Work Package Prompt: WP02 – Conversion - Semantic Markdown Transformer

Objectives & Success Criteria

  • Convert raw HTML documentation into structured Markdown.
  • Extract semantic metadata (RDFa/Frontmatter) for Jekyll consumption.
  • Provide a unified CLI orchestrator for the sync process.

Context & Constraints

  • Depends on output from WP01.
  • Model Routing: Use Ollama (qwen2.5-coder:7b) at http://localhost:11434 for routine Markdown normalization and metadata extraction.
  • Must preserve semantic structure (headings, lists, code blocks).

Subtasks & Detailed Guidance

Subtask T006 – Implement MarkdownTransformer

  • Purpose: Transform HTML to high-quality Markdown.
  • Steps:
    1. Use Pandoc or a Python library like markdownify.
    2. Ensure links to Drupal.org are preserved or relative-linked if the target exists in content.
  • Files: /crawler/transformers/md_transformer.py.
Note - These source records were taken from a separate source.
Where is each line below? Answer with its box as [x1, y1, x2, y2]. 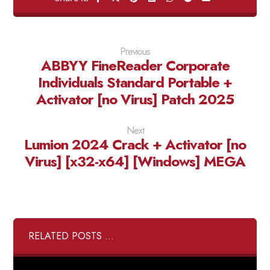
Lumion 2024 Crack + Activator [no [24, 134, 246, 155]
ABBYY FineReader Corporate [40, 55, 230, 76]
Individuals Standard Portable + [38, 72, 232, 93]
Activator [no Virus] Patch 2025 [36, 89, 234, 110]
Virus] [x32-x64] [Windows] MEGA [25, 151, 245, 172]
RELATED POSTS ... [28, 229, 115, 243]
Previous [120, 45, 150, 58]
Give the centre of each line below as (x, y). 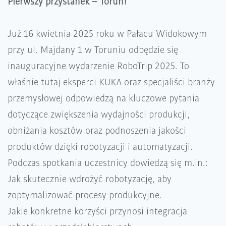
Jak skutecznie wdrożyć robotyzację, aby (90, 179)
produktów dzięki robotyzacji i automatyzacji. (100, 147)
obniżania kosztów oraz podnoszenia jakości (97, 130)
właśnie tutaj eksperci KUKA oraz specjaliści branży (111, 82)
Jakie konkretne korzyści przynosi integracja (97, 211)
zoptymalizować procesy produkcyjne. (85, 195)
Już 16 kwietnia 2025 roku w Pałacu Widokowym (107, 34)
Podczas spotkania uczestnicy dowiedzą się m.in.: (108, 163)
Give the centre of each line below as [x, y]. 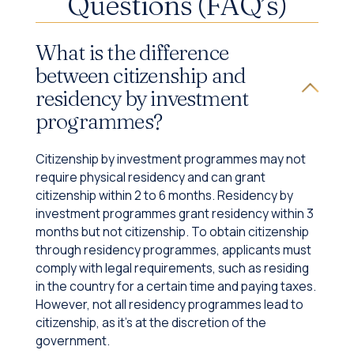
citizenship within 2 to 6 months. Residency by [164, 195]
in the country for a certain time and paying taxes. [175, 286]
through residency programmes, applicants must [173, 249]
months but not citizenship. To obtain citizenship [172, 231]
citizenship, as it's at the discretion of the [151, 322]
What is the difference [132, 52]
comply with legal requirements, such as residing [172, 267]
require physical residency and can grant [150, 177]
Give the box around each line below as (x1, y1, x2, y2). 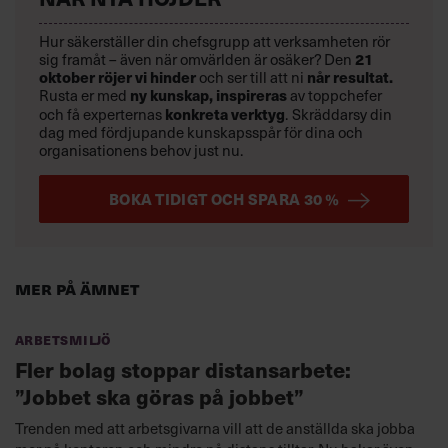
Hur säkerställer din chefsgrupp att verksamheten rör (39, 30, 390, 53)
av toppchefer (287, 84, 382, 107)
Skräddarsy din (292, 103, 392, 126)
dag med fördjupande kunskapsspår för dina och (39, 121, 363, 144)
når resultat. (307, 66, 393, 89)
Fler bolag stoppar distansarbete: (15, 354, 351, 386)
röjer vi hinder (98, 66, 196, 89)
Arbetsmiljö (15, 328, 111, 351)
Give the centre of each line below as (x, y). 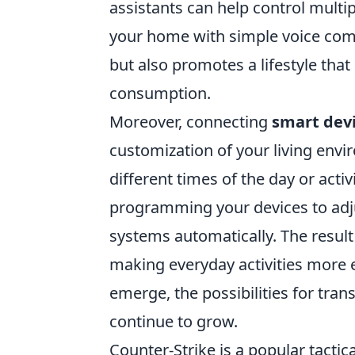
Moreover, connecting (191, 122)
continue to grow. (174, 321)
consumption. (160, 93)
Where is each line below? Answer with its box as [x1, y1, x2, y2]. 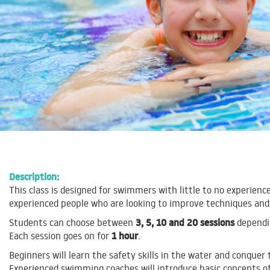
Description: [9, 170, 59, 184]
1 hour [111, 229, 138, 243]
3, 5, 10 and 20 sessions [136, 216, 234, 230]
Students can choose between [9, 216, 136, 229]
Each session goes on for [9, 230, 111, 242]
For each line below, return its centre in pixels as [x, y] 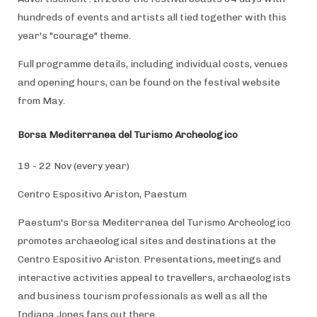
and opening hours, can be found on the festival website [149, 82]
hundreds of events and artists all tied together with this [152, 17]
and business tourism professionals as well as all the [142, 296]
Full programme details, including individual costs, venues [152, 64]
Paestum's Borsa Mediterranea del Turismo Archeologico [154, 222]
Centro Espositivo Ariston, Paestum [102, 194]
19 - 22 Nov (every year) [73, 166]
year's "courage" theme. [74, 35]
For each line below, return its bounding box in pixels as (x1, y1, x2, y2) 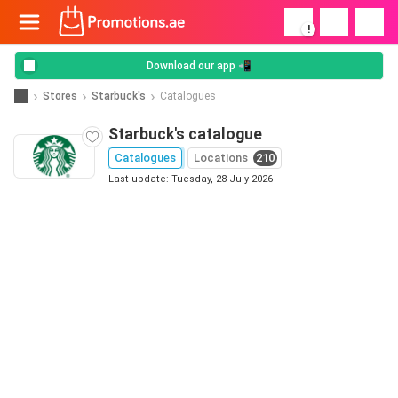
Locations (194, 151, 248, 164)
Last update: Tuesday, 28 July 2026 (108, 173, 273, 185)
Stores (43, 89, 77, 102)
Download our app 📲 (147, 60, 251, 72)
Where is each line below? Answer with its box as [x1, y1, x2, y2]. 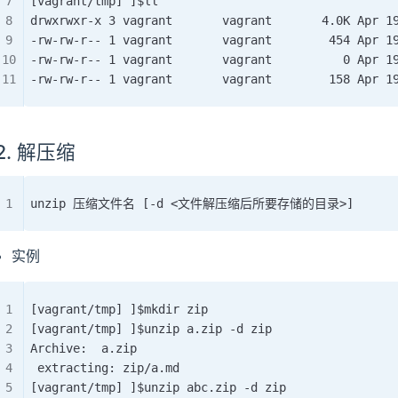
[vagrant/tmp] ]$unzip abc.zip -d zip [30, 380, 286, 394]
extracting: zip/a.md [30, 361, 179, 375]
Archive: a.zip [30, 341, 137, 355]
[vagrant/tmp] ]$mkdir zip [30, 302, 208, 316]
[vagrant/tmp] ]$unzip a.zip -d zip [30, 322, 272, 336]
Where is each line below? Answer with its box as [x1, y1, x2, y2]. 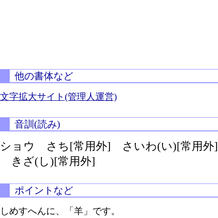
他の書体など [15, 71, 73, 81]
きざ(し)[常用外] [11, 155, 95, 167]
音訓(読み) [15, 119, 60, 129]
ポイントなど [15, 185, 73, 196]
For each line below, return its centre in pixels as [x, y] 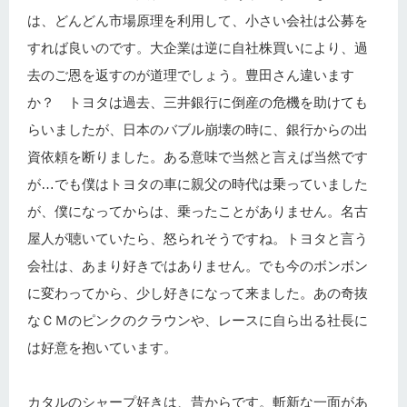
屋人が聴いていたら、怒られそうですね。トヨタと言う [198, 238]
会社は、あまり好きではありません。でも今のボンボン [198, 266]
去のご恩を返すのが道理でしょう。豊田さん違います [191, 75]
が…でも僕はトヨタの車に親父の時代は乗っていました [198, 184]
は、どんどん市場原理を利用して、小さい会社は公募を [198, 20]
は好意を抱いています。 [102, 347]
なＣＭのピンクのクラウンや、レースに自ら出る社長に [198, 320]
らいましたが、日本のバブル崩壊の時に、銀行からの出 [198, 129]
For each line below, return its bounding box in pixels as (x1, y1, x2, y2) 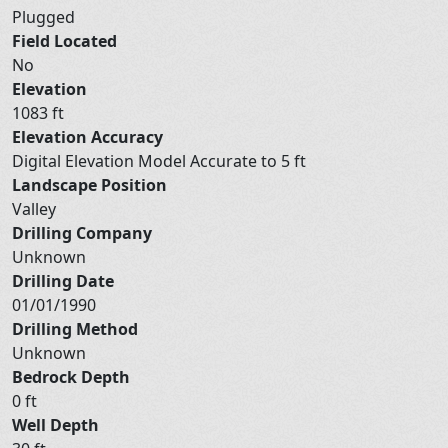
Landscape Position (12, 173, 167, 196)
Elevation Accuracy (12, 125, 163, 148)
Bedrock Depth (12, 365, 130, 388)
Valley (12, 197, 60, 220)
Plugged (12, 5, 79, 28)
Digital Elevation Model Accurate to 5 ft (12, 149, 310, 172)
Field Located (12, 29, 117, 52)
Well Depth (12, 413, 99, 436)
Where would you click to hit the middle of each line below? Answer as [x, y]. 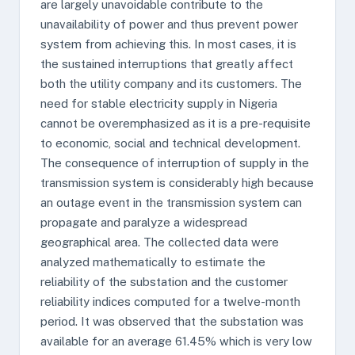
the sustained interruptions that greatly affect [167, 64]
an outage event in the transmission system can [171, 202]
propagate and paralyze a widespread [144, 222]
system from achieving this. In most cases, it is [168, 44]
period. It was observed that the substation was [172, 321]
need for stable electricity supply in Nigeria [159, 103]
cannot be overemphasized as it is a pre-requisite [176, 123]
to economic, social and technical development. [170, 143]
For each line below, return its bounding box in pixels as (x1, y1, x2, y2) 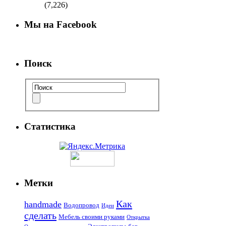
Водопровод (64, 201, 99, 209)
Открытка (127, 214, 150, 220)
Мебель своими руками (59, 213, 125, 221)
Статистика (24, 121, 76, 132)
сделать (24, 210, 56, 221)
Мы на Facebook (24, 19, 97, 30)
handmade (24, 199, 62, 210)
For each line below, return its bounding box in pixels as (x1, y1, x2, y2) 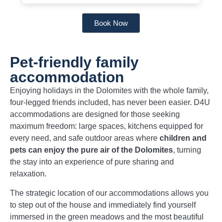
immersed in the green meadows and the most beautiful (10, 212, 204, 221)
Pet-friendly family (10, 54, 139, 71)
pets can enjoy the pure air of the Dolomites (10, 146, 173, 155)
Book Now (94, 19, 128, 28)
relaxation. (10, 169, 47, 178)
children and (160, 134, 207, 143)
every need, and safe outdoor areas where (10, 134, 160, 143)
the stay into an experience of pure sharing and (10, 158, 174, 166)
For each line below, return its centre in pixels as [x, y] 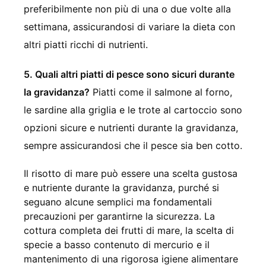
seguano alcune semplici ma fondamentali [118, 202]
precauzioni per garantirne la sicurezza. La [119, 216]
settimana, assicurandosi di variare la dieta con [129, 26]
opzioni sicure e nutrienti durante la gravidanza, [131, 127]
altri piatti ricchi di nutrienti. [86, 44]
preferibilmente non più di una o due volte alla [127, 9]
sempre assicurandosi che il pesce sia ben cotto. [133, 145]
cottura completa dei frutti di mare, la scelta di [129, 230]
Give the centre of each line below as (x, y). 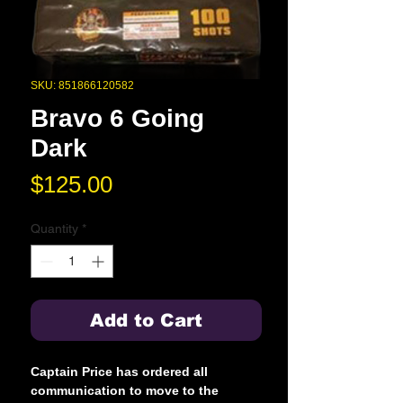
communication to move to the (125, 391)
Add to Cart (146, 321)
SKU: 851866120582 (82, 86)
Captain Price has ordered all (119, 372)
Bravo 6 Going (117, 119)
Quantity (54, 229)
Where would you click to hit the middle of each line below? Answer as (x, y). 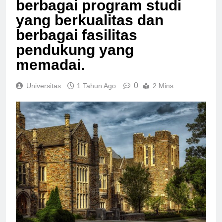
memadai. (50, 73)
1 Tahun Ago (96, 94)
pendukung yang (75, 58)
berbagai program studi (99, 14)
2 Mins (163, 94)
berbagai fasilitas (77, 44)
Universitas (44, 94)
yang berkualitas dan (90, 29)
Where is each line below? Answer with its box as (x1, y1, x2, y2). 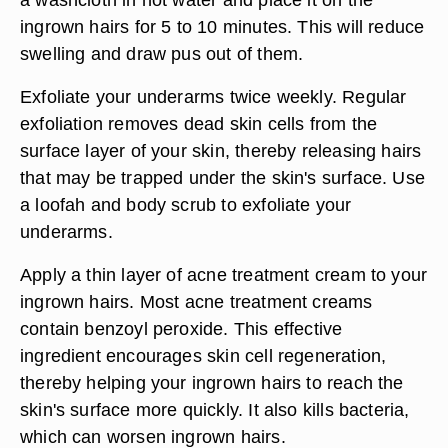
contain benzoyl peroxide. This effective (20, 318, 343, 339)
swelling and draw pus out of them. (20, 43, 304, 64)
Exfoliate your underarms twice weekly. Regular (20, 86, 407, 107)
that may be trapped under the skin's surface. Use (20, 167, 426, 188)
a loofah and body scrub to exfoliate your (20, 194, 352, 215)
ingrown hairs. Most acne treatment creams (20, 291, 373, 312)
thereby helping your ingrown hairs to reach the (20, 372, 404, 393)
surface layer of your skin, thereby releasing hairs (20, 140, 422, 161)

Subtask T007 – Implement Metadata Extractor

  • Purpose: Extract semantic context into YAML Frontmatter.
  • Steps:
    1. Parse HTML for Microformats/RDFa tags.
    2. Map these to defined schema fields in data-model.md.
  • Files: /crawler/transformers/metadata_extractor.py.

Subtask T008 – Implement main.py CLI orchestrator

  • Purpose: Entry point for users and CI.
  • Steps:
    1. Implement commands: crawl, transform, sync (both).
    2. Use argparse or click.
  • Files: /crawler/main.py.

Subtask T009 – Implement Contributor Extractor

  • Purpose: Identify experts for content review.
  • Steps:
    1. If a documentation page links to an issue queue, fetch the top contributors list.
    2. Append these usernames to the suggested_reviewers frontmatter.
  • Files: /crawler/transformers/contributor_extractor.py.

Risks & Mitigations

  • Risk: Variable HTML structure on d.o causing broken Markdown.
  • Mitigation: Implement robust sanitization and fallbacks for common d.o content wrapper patterns.

Activity Log

  • 2026-03-04T12:15:00Z – system – lane=planned – Prompt created.